Direct Align with Semantic Relative Preference Optimization (SRPO) aims to overcome these challenges. Faster training with fewer steps combined with flexible online reward adjustments will unlock sharper realism and better aesthetics. Users can expect higher quality results without the heavy compute or endless fine-tuning.
Installation
1. Update your ComfyUI from Manager by selecting Update All.
2. Do the basic flux Dev model setup. If you already setup just use that one as it uses the similar VAE, clip, text encoders that used by Flux Dev.
3. Download different models variants as per system requirements and use cases:
(a) Official raw Flux Dev SRPO for High VRAMs with maximum quality (diffusion_pytorch_model.safetensors)

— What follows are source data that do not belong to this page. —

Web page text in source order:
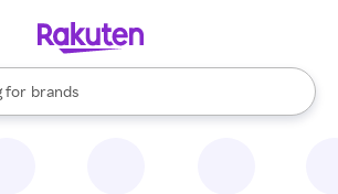
for
stores
brands
groceries
results are available, use the up and down
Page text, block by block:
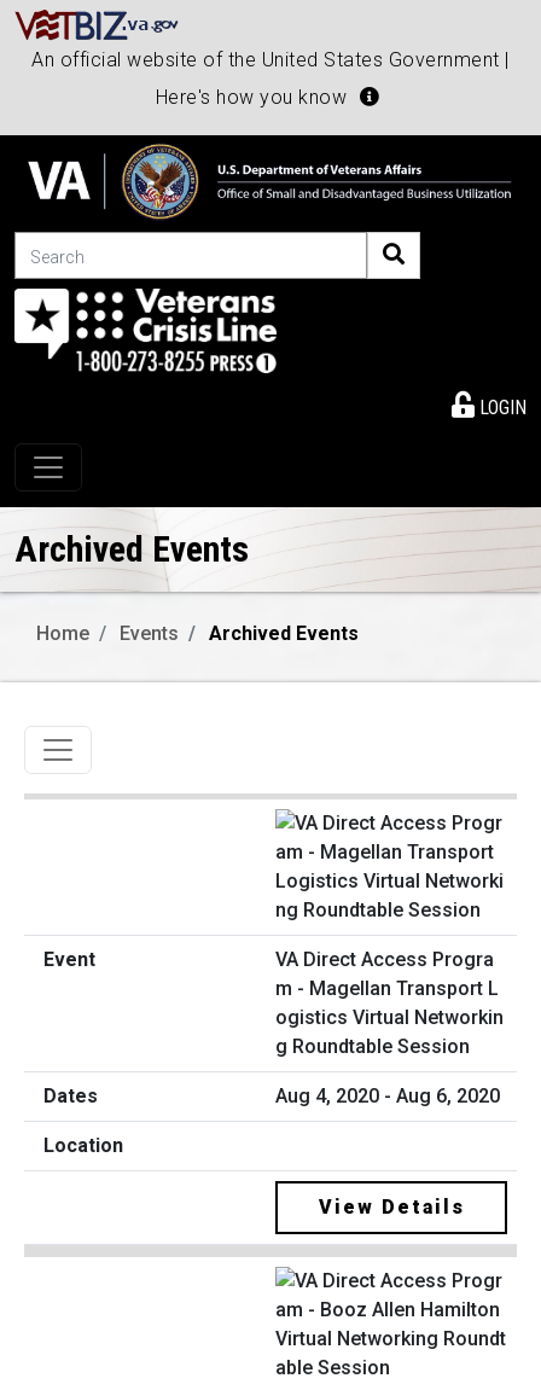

(b) Download any of the quantized models (by wikeeyang):
-4Bit (Flux1-Dev-SRPO-v1-Q4_1.gguf)
-8bit(Flux1-Dev-SRPO-v1-Q8_0.gguf)
-FP8 (Flux1-Dev-SRPO-v1-fp8.safetensors)
(c) Flux dev SRPO BF16 (flux.1-dev-SRPO-bf16.safetensors) by rockerBOO
(d) Flux dev SRPO GGUF by Befox
The models get saved into ComfyUI/models/diffusion_models folder. For GGUF use location ComfyUI/models/unet folder.
4. Use the same VAE, text encoders and Clip models as for Flux Dev. You donot need to download these again.

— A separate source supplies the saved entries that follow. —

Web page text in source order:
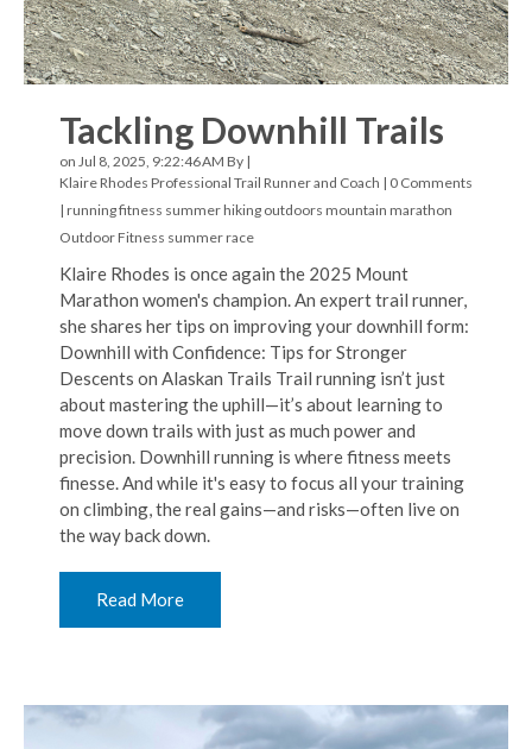
Tackling Downhill Trails
on Jul 8, 2025, 9:22:46 AM By |
Klaire Rhodes Professional Trail Runner and Coach | 0 Comments
| runningfitness summer hiking outdoors mountain marathon
Outdoor Fitness summerrace
Klaire Rhodes is once again the 2025 Mount
Marathon women's champion. An expert trail runner,
she shares her tips on improving your downhill form:
Downhill with Confidence: Tips for Stronger
Descents on Alaskan Trails Trail running isn’t just
about mastering the uphill—it’s about learning to
move down trails with just as much power and
precision. Downhill running is where fitness meets
finesse. And while it's easy to focus all your training
on climbing, the real gains—and risks—often live on
the way back down.
Read More
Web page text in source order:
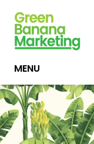
MENU
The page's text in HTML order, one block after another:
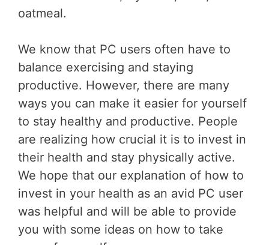
oatmeal.
We know that PC users often have to
balance exercising and staying
productive. However, there are many
ways you can make it easier for yourself
to stay healthy and productive. People
are realizing how crucial it is to invest in
their health and stay physically active.
We hope that our explanation of how to
invest in your health as an avid PC user
was helpful and will be able to provide
you with some ideas on how to take
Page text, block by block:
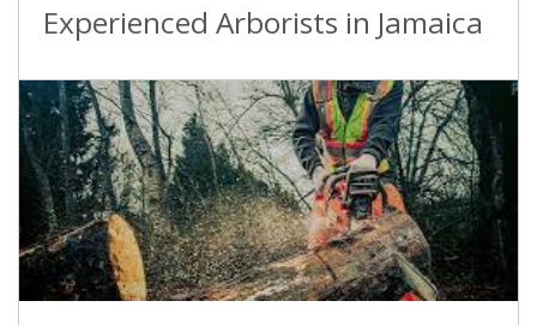
Experienced Arborists in Jamaica
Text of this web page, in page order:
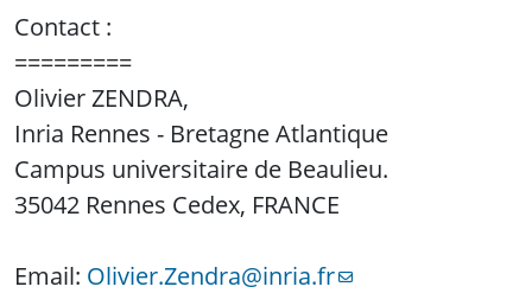
Contact :
=========
Olivier ZENDRA,
Inria Rennes - Bretagne Atlantique
Campus universitaire de Beaulieu.
35042 Rennes Cedex, FRANCE
Email: Olivier.Zendra@inria.fr
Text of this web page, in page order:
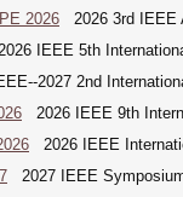
2026 2026 3rd IEEE
IEEE 5th
2027 2nd
2026 IEEE 9th
2026 IEEE
2027 IEEE

5. Refresh comfyUI and refresh to take effect.
Workflow
1. Download the official json basic Flux Srpo workflow from official Hugging face repository. For GGUF, download the GGUF Flux Srpo workflow.

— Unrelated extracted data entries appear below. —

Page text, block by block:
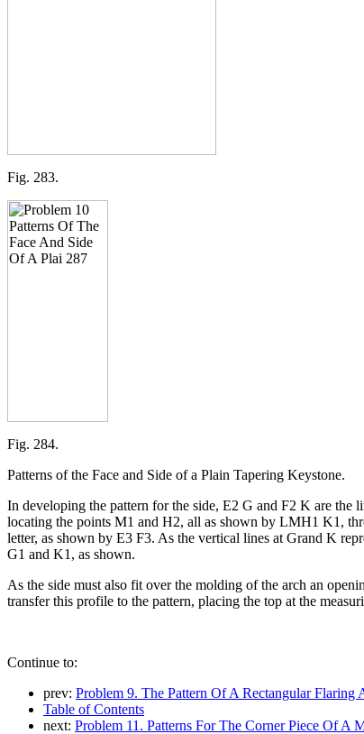
Fig. 283.
Fig. 284.
Patterns of the Face and Side of a Plain Tapering Keystone.
In developing the pattern for the side, E2 G and F2 K are
locating the points M1 and H2, all as shown by LMH1 K1,
letter, as shown by E3 F3. As the vertical lines at Grand K
G1 and K1, as shown.
As the side must also fit over the molding of the arch an
transfer this profile to the pattern, placing the top at the
Continue to:
prev: Problem 9. The Pattern Of A Rectangular Flaring
Table of Contents
next: Problem 11. Patterns For The Corner Piece Of

2. Drag and drop into ComfyUI. If you get missing error nodes message, just install them from the Manager by selecting Install Missing custom nodes.
3. Load Flux SRPO model into load diffusion model node. If using the GGUF variant use the UNET load node instead.
4. Put your Text prompt into prompt box.
5. set KSampler settings.
6. Hit Run to start generation.
Test 1
Prompt:
Ultra-realistic professional fashion photoshoot of a 25-year-old female
model, wearing a sleek red satin gown, posing confidently in a modern
photography studio with soft key lighting. High-end DSLR look, cinematic
depth of field, realistic skin texture, glossy highlights, Vogue
magazine cover style.
Resolution - 1024 by 1024
CFG- 3.5
Steps- 90
Test 2
Prompt:
Ultra-realistic photoshoot of a young male model in casual denim jacket and white t-shirt, standing on a city street at golden hour, warm sunlight casting natural shadows, cinematic realism, sharp focus, magazine editorial style.
Resolution - 1024 by 1024
CFG- 3.5
Steps- 50
Test 3
Prompt:
A dark grainy security camera footage photo of Santa Claus wearing night vision googles, sneaking through a living room, holding a bottle of Jack Daniels
Resolution - 1024 by 1024
CFG- 3.5
Steps- 80
Test 4
Prompt:
A young Instagram reel creator, stylish and energetic, sitting at a modern desk with ring light and smartphone mounted on a tripod. She is going live with her audience, smiling, waving, and interacting warmly as if talking directly to viewers. Background shows cozy studio lighting with LED neon signs, plants, and creative decor. Cinematic lighting, high-definition, smooth camera panning, soft bokeh in the background. A dynamic, lively atmosphere with slight camera movement for realism. The mood is engaging, cheerful, and professional, designed for Instagram live aesthetics.
Resolution - 1024 by 1024
CFG- 3.5
Steps- 90
Test 5
Prompt:
Ring doorbell footage of Minecraft Steve trying to deliver a Minecraft steak, standing awkardly.
Resolution - 1024 by 1024
CFG- 3.5
Steps- 50
This approach feels like a big leap forward for the practical use of diffusion models. The blend of optimized denoising with online preference alignment not only saves compute but makes the model more user centric. Creative professionals will appreciate the ability to nudge results on the fly with prompt based control. It moves beyond static reward models into a space where AI adapts as quickly as human preferences shift. Direct Align and SRPO make photorealism in AI image generation more achievable and more accessible.